Using chitin, a bioinspired material, to manufacture tools and shelters on Mars
A simple manufacturing technology based on chitin, one of the most ubiquitous organic polymers on Earth, could be used to build tools and shelters on Mars, according to a study published September 16 in the open-access journal PLOS ONE by Javier Fernandez of Singapore University of Technology and Design, and colleagues.

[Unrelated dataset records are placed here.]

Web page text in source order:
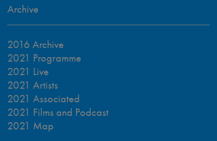
Archive
2016 Archive
2021 Programme
2021 Live
2021 Artists
2021 Associated
2021 Films and Podcast
2021 Map
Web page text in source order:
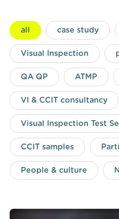
all case study
Visual Inspection
QA QP ATMP
VI & CCIT consultancy
Visual Inspection Test
CCIT samples
People & culture
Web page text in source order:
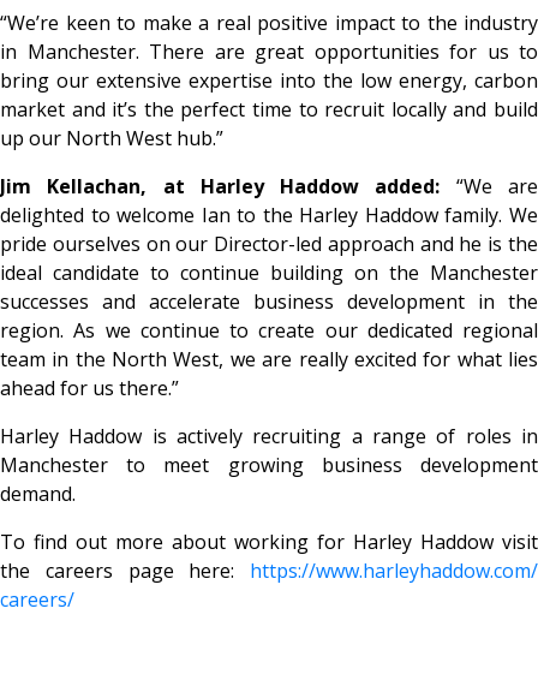
“We’re keen to make a real positive impact to the industry
in Manchester. There are great opportunities for us to
bring our extensive expertise into the low energy, carbon
market and it’s the perfect time to recruit locally and build
up our North West hub.”
Jim Kellachan, at Harley Haddow added: “We are
delighted to welcome Ian to the Harley Haddow family. We
pride ourselves on our Director-led approach and he is the
ideal candidate to continue building on the Manchester
successes and accelerate business development in the
region. As we continue to create our dedicated regional
team in the North West, we are really excited for what lies
ahead for us there.”
Harley Haddow is actively recruiting a range of roles in
Manchester to meet growing business development
demand.
To find out more about working for Harley Haddow visit
the careers page here: https://www.harleyhaddow.com/
careers/
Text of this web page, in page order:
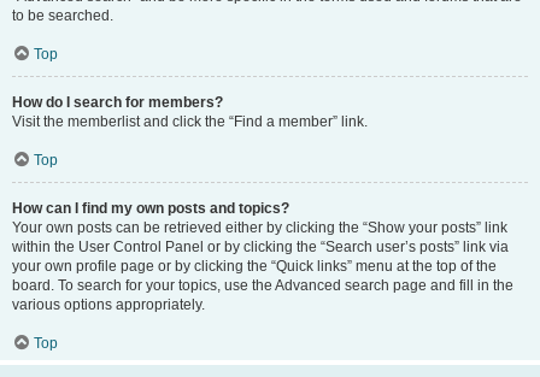
to be searched.
Top
How do I search for members?
Visit the memberlist and click the “Find a member” link.
Top
How can I find my own posts and topics?
Your own posts can be retrieved either by clicking the “Show your posts” link
within the User Control Panel or by clicking the “Search user’s posts” link via
your own profile page or by clicking the “Quick links” menu at the top of the
board. To search for your topics, use the Advanced search page and fill in the
various options appropriately.
Top
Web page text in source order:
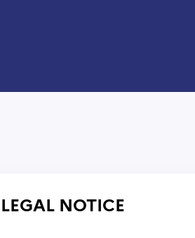
LEGAL NOTICE
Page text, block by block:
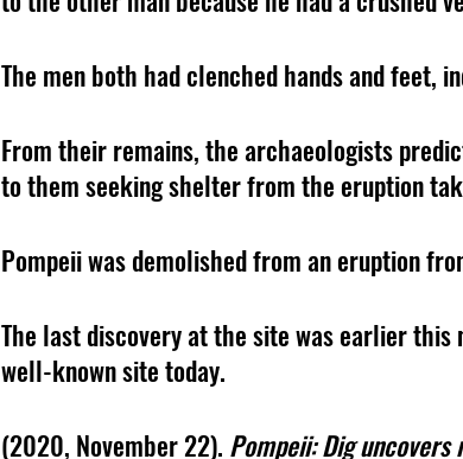
The men both had clenched hands and feet,
From their remains, the archaeologists
to them seeking shelter from the eruption
Pompeii was demolished from an eruption
The last discovery at the site was earlier
well-known site today.
(2020, November 22). Pompeii: Dig
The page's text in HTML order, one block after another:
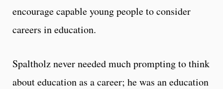
encourage capable young people to consider
careers in education.
Spaltholz never needed much prompting to think
about education as a career; he was an education
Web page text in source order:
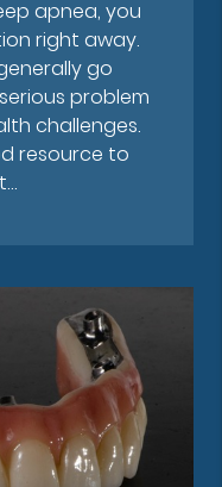
apnea, you
right away.
go
problem
challenges.
resource to
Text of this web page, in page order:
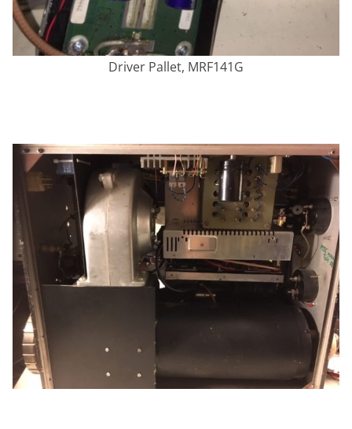
Driver Pallet, MRF141G
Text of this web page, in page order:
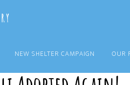
NEW SHELTER CAMPAIGN OUR
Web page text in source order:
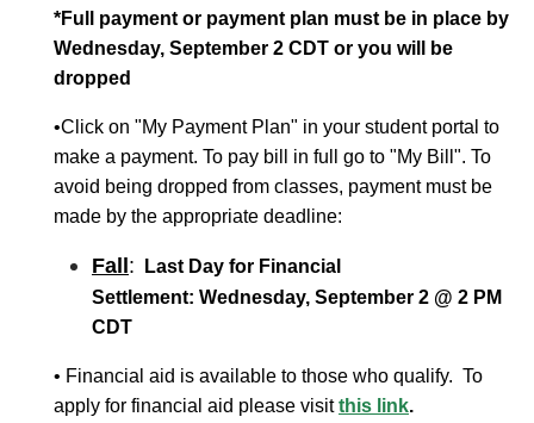
*Full payment or payment plan must be in place by
Wednesday, September 2 CDT or you will be
dropped
•Click on "My Payment Plan" in your student portal to
make a payment. To pay bill in full go to "My Bill". To
avoid being dropped from classes, payment must be
made by the appropriate deadline:
Fall :
Last Day for Financial
Settlement: Wednesday, September 2 @ 2 PM
CDT
• Financial aid is available to those who qualify. To
apply for financial aid please visit this link.
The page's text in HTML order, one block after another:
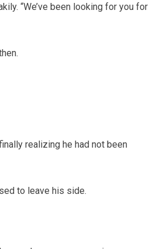
“We’ve been looking for you for
realizing he had not been
to leave his side.
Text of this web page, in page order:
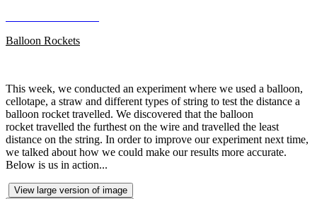
Balloon Rockets
This week, we conducted an experiment where we used a balloon,
cellotape, a straw and different types of string to test the distance a
balloon rocket travelled. We discovered that the balloon
rocket travelled the furthest on the wire and travelled the least
distance on the string. In order to improve our experiment next time,
we talked about how we could make our results more accurate.
Below is us in action...
View large version of image
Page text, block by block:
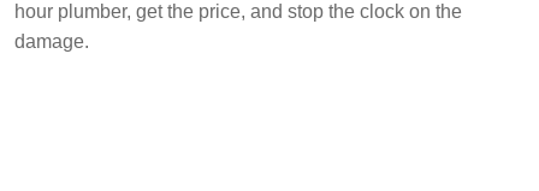
hour plumber, get the price, and stop the clock on the
damage.
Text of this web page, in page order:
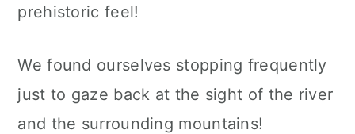
prehistoric feel!
We found ourselves stopping frequently
just to gaze back at the sight of the river
and the surrounding mountains!
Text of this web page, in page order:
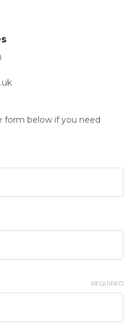
form below if you need
REQUIRED
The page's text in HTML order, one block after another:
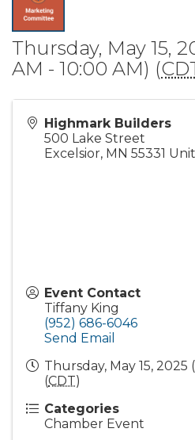
Thursday, May 15,
AM - 10:00 AM) (
Highmark Builders
500 Lake Street
Excelsior, MN 55331
Event Contact
Tiffany King
(952) 686-6046
Send Email
Thursday, May 15, 2025
(CDT)
Categories
Chamber Event
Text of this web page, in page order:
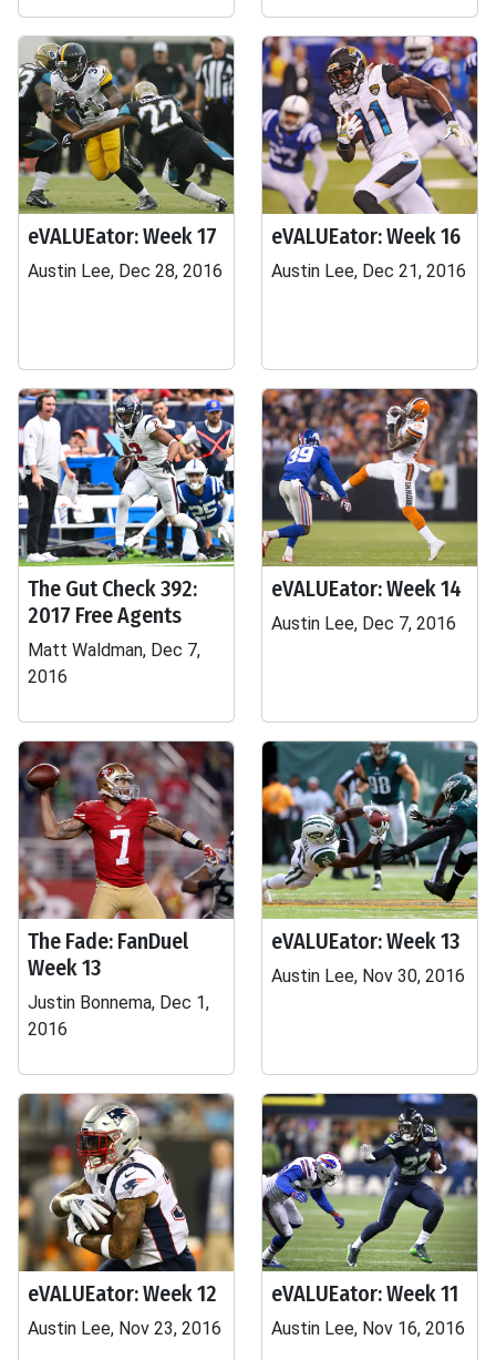
eVALUEator: Week 17
Austin Lee, Dec 28, 2016
eVALUEator: Week 16
Austin Lee, Dec 21, 2016
The Gut Check 392:
2017 Free Agents
Matt Waldman, Dec 7,
2016
eVALUEator: Week 14
Austin Lee, Dec 7, 2016
The Fade: FanDuel
Week 13
Justin Bonnema, Dec 1,
2016
eVALUEator: Week 13
Austin Lee, Nov 30, 2016
eVALUEator: Week 12
Austin Lee, Nov 23, 2016
eVALUEator: Week 11
Austin Lee, Nov 16, 2016

With plans to revisit the lunar surface and eventually send a crewed mission to Mars, future space exploration missions are likely to involve an extended stay. For such missions, or perhaps even settlements, survival requires meeting basic human needs. One material that could be used to meet those needs is chitin, which is produced and metabolized by organisms across most biological kingdoms. Chitin is a primary component of cell walls in fungi, the exoskeletons of arthropods, such as crustaceans and insects, and the scales of fish and amphibians. Due to its ubiquity, chitin will likely be part of any artificial ecosystem.
In the new study, Fernandez and colleagues used simple chemistry suitable for early Martian settlement to extract and manufacture a new material with minimal energy requirements and without specialized equipment. They made this material by combining chitosan with a mineral designed to mimic the properties of Martian soil. The authors then used the chitinous material to construct a wrench and a model of a Martian habitat, demonstrating that this material enables the rapid manufacturing of objects ranging from basic tools to perhaps even rigid shelters, which could support humans in a Martian environment. According to the authors, this approach may be the key to our development as an interplanetary species.
Dr. Fernandez notes "Against the general perception, bioinspired manufacturing and sustainable materials are not a substituting technology for synthetic polymers, but an enabling technology defining a new paradigm in manufacturing, and allowing to do things that are unachievable by the synthetic counterparts. Here we have demonstrated that they are key not only for our sustainability on Earth but also for one of the next biggest achievements of humanity: our transformation into an interplanetary species."
Fernandez goes onto further state "The technology was originally developed to create circular ecosystems in urban environments, but due to its efficiency, it is also the most efficient and scalable method to produce materials in a closed artificial ecosystem in the extremely scarce environment of a lifeless planet or satellite."